Exactly... they are the same... but completely different. If they are architecturally quite distinct, as you just outlined, and how they fit into the market (platform versus addon card and the like) I think talking about Larrabee being "philosophically" similar to the same as Cell a real stretch.
Well, on this we'll agree to disagree.
They have a similar goal: high FP performance.
Generalized (many cores) they are similar, but the similarities stop there. Philosophically one is design with much more legacy and hand holding in view--and a completely different entry into the market (not to mention the use as a graphics adapter!)--and the other is clean slate design being pushed through the pipe as a completely new platform.
I think the philosophical concerns, philosophical approach, and hence the implimentation are quite distinct. Enough to obscure the conceptual similarities at a high level.
Hmmm... well, I've stated my case to the contrary already, so needless to say I disagree with your view of their philosophical 'distinction.' I'd go further to the above and add that the
only markets we can actually surmise Larrabee will be likely strong in are the same areas in which Cell is strong in; physics, HPC, modeling problems, etc... graphics truth be told is a total unknown. It could completely suck there.
Philosophically, I think Larrabee is actually addressing a lot of those areas Cell's design intentionally avoided... all the while actually addressing a different market: GPUs.
I would almost want to ask at this point what you consider Cell's own philosophy to be; if they put out a chip with rasterization APUs mixed in with the SPEs, would it not still be the same architecture at its core? Certainly in my mind the design premises would still be the same. It's just that not explicitly targeting that market at the moment, such a chip doesn't exist.
Even if that happened, that wouldn't be philosphically like Cell, but Cell2
I think again it goes to the definition of 'philosophy' here. Even knowing nothing about what Cell 2 will be like, I can already proclaim it as being philosophically similar; else it wouldn't even be called "Cell" 2 to begin with.
All semantics and emphasis on terms aside... and no intent to derail the thread...
I think we would agree that Larrabee's general goal is similar to Cell, but with key concessions on both sides in terms of design which play a significant role in terms of the execution of the underlying architecture.

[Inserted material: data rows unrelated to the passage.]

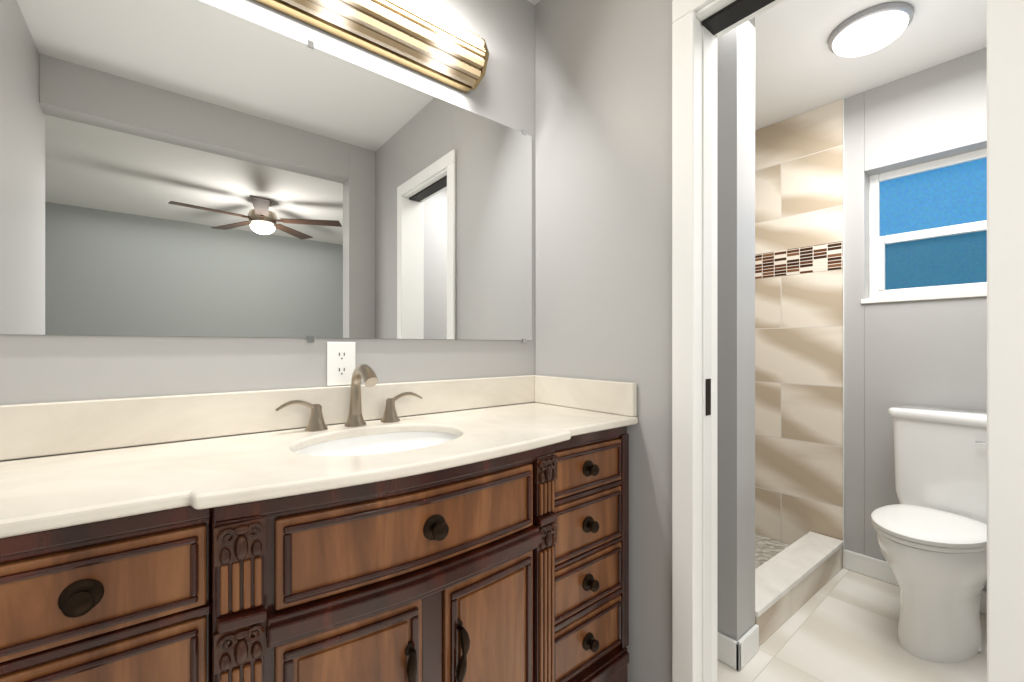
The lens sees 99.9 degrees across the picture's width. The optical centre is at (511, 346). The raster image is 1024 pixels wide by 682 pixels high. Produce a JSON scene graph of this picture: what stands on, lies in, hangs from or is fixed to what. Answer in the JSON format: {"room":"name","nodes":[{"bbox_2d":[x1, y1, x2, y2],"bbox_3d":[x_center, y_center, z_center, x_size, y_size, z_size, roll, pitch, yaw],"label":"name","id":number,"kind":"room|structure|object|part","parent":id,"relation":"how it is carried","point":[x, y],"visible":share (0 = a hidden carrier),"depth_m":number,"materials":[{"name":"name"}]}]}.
{"room":"bathroom","nodes":[
{"label":"bathroom","id":0,"kind":"room"},
{"bbox_2d":[0,0,534,461],"bbox_3d":[-0.547,-0.090,1.208,1.780,2.420,0.125,0,0,-39],"label":"wall","id":1,"kind":"structure","parent":0,"point":[45,368],"depth_m":1.12,"materials":[{"name":"grey paint"}]},
{"bbox_2d":[0,0,531,339],"bbox_3d":[-0.509,-0.406,1.151,1.498,0.768,0.006,0,0,-39],"label":"mirror","id":2,"kind":"object","parent":1,"relation":"attached to","point":[198,168],"visible":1,"depth_m":1.02,"materials":[{"name":"clear glass"}]},
{"bbox_2d":[307,39,525,342],"bbox_3d":[-0.241,-0.406,1.362,0.756,0.792,0.002,0,0,-39],"label":"clips","id":3,"kind":"object","parent":2,"relation":"attached to","point":[310,43],"visible":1,"depth_m":1.13,"materials":[{"name":"silver metal"}]},
{"bbox_2d":[0,375,535,459],"bbox_3d":[-0.499,0.159,1.149,1.524,0.101,0.020,0,0,-39],"label":"backsplash","id":4,"kind":"structure","parent":1,"relation":"attached to","point":[30,429],"depth_m":0.95,"materials":[{"name":"beige stone"}]},
{"bbox_2d":[327,342,354,385],"bbox_3d":[-0.469,0.048,1.183,0.076,0.120,0.006,0,0,-39],"label":"electrical outlet","id":5,"kind":"object","parent":1,"relation":"attached to","point":[340,362],"visible":0.85,"depth_m":1.18,"materials":[{"name":"white plastic"}]},
{"bbox_2d":[254,0,488,92],"bbox_3d":[-0.477,-0.925,1.130,0.920,0.157,0.160,0,0,-39],"label":"sconce","id":6,"kind":"object","parent":1,"relation":"attached to","point":[415,35],"visible":1,"depth_m":1.22,"materials":[{"name":"gold metal"}]},
{"bbox_2d":[528,0,539,4],"bbox_3d":[0.941,-1.340,-0.209,5.400,0.080,5.350,0,0,-39],"label":"ceiling","id":7,"kind":"structure","parent":0,"point":[534,2],"depth_m":1.62,"materials":[{"name":"white paint"}]},
{"bbox_2d":[535,0,672,681],"bbox_3d":[0.331,-0.090,1.438,0.125,2.420,0.618,0,0,-39],"label":"wall","id":8,"kind":"structure","parent":0,"point":[603,189],"depth_m":1.33,"materials":[{"name":"grey paint"}]},
{"bbox_2d":[536,376,636,415],"bbox_3d":[0.229,0.159,1.445,0.021,0.101,0.434,0,0,-39],"label":"backsplash","id":9,"kind":"structure","parent":8,"relation":"attached to","point":[619,397],"depth_m":1.40,"materials":[{"name":"beige stone"}]},
{"bbox_2d":[717,17,754,640],"bbox_3d":[0.489,-0.090,1.978,0.150,2.420,1.120,0,0,-39],"label":"wall","id":10,"kind":"structure","parent":0,"point":[736,334],"depth_m":1.53,"materials":[{"name":"grey paint"}]},
{"bbox_2d":[717,568,986,681],"bbox_3d":[0.941,1.160,-0.209,5.400,0.080,5.350,0,0,-39],"label":"floor","id":11,"kind":"structure","parent":0,"point":[841,625],"depth_m":1.59,"materials":[{"name":"tile"}]},
{"bbox_2d":[0,428,628,681],"bbox_3d":[-0.279,0.676,0.993,1.346,0.887,0.521,0,0,-39],"label":"bathroom vanity","id":12,"kind":"object","parent":11,"relation":"on","point":[484,544],"depth_m":0.73,"materials":[{"name":"brown wood"}]},
{"bbox_2d":[0,400,637,547],"bbox_3d":[-0.337,0.221,0.949,1.524,0.022,0.492,0,0,-39],"label":"countertop","id":13,"kind":"structure","parent":12,"relation":"on","point":[52,497],"depth_m":0.74,"materials":[{"name":"beige stone"}]},
{"bbox_2d":[272,364,423,431],"bbox_3d":[-0.384,0.128,1.102,0.381,0.164,0.155,0,0,-39],"label":"faucet","id":14,"kind":"object","parent":13,"relation":"on","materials":[{"name":"silver metal"}]},
{"bbox_2d":[296,424,463,459],"bbox_3d":[-0.296,0.301,0.993,0.407,0.163,0.310,0,0,-39],"label":"sink","id":15,"kind":"object","parent":13,"relation":"in","point":[344,443],"depth_m":1.12,"materials":[{"name":"white ceramic"}]},
{"bbox_2d":[755,534,789,568],"bbox_3d":[0.927,1.103,2.332,0.950,0.035,0.858,0,0,-39],"label":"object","id":16,"kind":"structure","parent":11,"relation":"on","point":[766,548],"depth_m":2.31,"materials":[{"name":"beige tile"}]},
{"bbox_2d":[755,546,842,646],"bbox_3d":[1.242,1.061,1.929,0.956,0.118,0.165,0,0,-39],"label":"shower curb","id":17,"kind":"object","parent":11,"relation":"on","point":[775,617],"depth_m":1.82,"materials":[{"name":"beige tile"}]},
{"bbox_2d":[755,531,843,616],"bbox_3d":[1.242,0.990,1.929,0.956,0.024,0.177,0,0,-39],"label":"curb","id":18,"kind":"object","parent":17,"relation":"on","point":[780,575],"visible":0.79,"depth_m":1.91,"materials":[{"name":"beige stone"}]},
{"bbox_2d":[871,405,986,662],"bbox_3d":[1.642,0.696,1.653,0.622,0.850,0.420,0,0,-28],"label":"toilet","id":19,"kind":"object","parent":11,"relation":"on","point":[931,530],"visible":0.77,"depth_m":1.59,"materials":[{"name":"white ceramic"}]},
{"bbox_3d":[1.555,0.673,1.607,0.425,0.047,0.322,0,0,-28],"label":"seat","id":20,"kind":"part","parent":19,"relation":"part of","materials":[{"name":"white plastic"}]},
{"bbox_2d":[755,0,986,129],"bbox_3d":[1.094,-1.274,1.748,1.448,0.049,1.998,0,0,-39],"label":"ceiling","id":21,"kind":"structure","parent":0,"point":[800,67],"depth_m":1.82,"materials":[{"name":"white paint"}]},
{"bbox_2d":[828,2,912,56],"bbox_3d":[1.400,-1.212,1.687,0.256,0.074,0.256,0,0,-39],"label":"dome","id":22,"kind":"object","parent":21,"relation":"attached to","point":[870,30],"visible":1,"depth_m":1.63,"materials":[{"name":"white glass"}]},
{"bbox_2d":[845,47,986,590],"bbox_3d":[1.640,-0.090,2.384,0.200,2.420,1.939,0,0,-39],"label":"wall","id":23,"kind":"structure","parent":0,"point":[928,353],"depth_m":2.03,"materials":[{"name":"grey paint"}]},
{"bbox_2d":[755,99,842,544],"bbox_3d":[1.349,-0.065,2.575,0.012,2.369,1.034,0,0,-39],"label":"shower wall tile","id":24,"kind":"structure","parent":23,"relation":"attached to","point":[799,359],"depth_m":2.32,"materials":[{"name":"beige tile"}]},
{"bbox_2d":[755,241,842,278],"bbox_3d":[1.344,-0.460,2.571,0.002,0.140,1.033,0,0,-39],"label":"mosaic","id":25,"kind":"object","parent":24,"relation":"attached to","point":[818,258],"visible":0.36,"depth_m":2.31},
{"bbox_2d":[843,98,844,568],"bbox_3d":[1.673,-0.065,2.169,0.018,2.369,0.004,0,0,-39],"label":"shower trim edge","id":26,"kind":"object","parent":23,"relation":"attached to","point":[843,328],"visible":1,"depth_m":2.16,"materials":[{"name":"white"}]},
{"bbox_2d":[844,549,986,614],"bbox_3d":[1.967,1.072,1.807,0.017,0.094,0.930,0,0,-39],"label":"baseboard","id":27,"kind":"structure","parent":23,"relation":"attached to","point":[853,561],"depth_m":2.08,"materials":[{"name":"white"}]},
{"bbox_2d":[861,291,986,303],"bbox_3d":[1.984,-0.220,1.866,0.107,0.023,0.727,0,0,-39],"label":"window sill","id":28,"kind":"structure","parent":23,"relation":"on","point":[931,297],"depth_m":1.93,"materials":[{"name":"white wood"}]},
{"bbox_2d":[869,148,986,298],"bbox_3d":[2.045,-0.545,1.915,0.061,0.630,0.703,0,0,-39],"label":"window","id":29,"kind":"structure","parent":23,"relation":"in","point":[927,228],"depth_m":2.01,"materials":[{"name":"white"}]},
{"bbox_3d":[0.703,-1.098,0.979,0.125,0.405,0.560,0,0,-39],"label":"wall","id":30,"kind":"structure","parent":0,"visible":0},
{"bbox_2d":[672,0,1023,681],"bbox_3d":[0.697,0.086,0.975,0.148,2.067,0.642,0,0,-39],"label":"door frame","id":31,"kind":"structure","parent":30,"relation":"in","point":[1005,340],"depth_m":0.73,"materials":[{"name":"white wood"}]},
{"bbox_2d":[702,26,711,681],"bbox_3d":[0.537,0.117,1.184,0.046,1.983,0.004,0,0,-39],"label":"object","id":32,"kind":"structure","parent":31,"relation":"attached to","point":[706,352],"depth_m":1.18,"materials":[{"name":"white wood"}]},
{"bbox_2d":[706,379,710,415],"bbox_3d":[0.539,0.140,1.182,0.026,0.100,0.002,0,0,-39],"label":"door latch","id":33,"kind":"object","parent":32,"relation":"attached to","point":[708,396],"depth_m":1.18,"materials":[{"name":"brown metal"}]},
{"bbox_2d":[702,0,774,34],"bbox_3d":[0.703,-0.874,0.980,0.065,0.010,0.522,0,0,-39],"label":"track","id":34,"kind":"object","parent":31,"relation":"attached to","point":[734,12],"visible":1,"depth_m":1.13,"materials":[{"name":"black metal"}]}
]}

Big picture Cell and Larrabee belong to a host of designs in this category, but I cannot shake the reality that Larrabee is targetting the market in a way that reverses the tide of Cell in terms of legacy and is actually taking on the larger, more successful stream processors: GPUs.
Well, I stated similar above and don't disagree; but it's hard to put semantics aside when apparently it's exactly semantics we're embroiled in discussing here.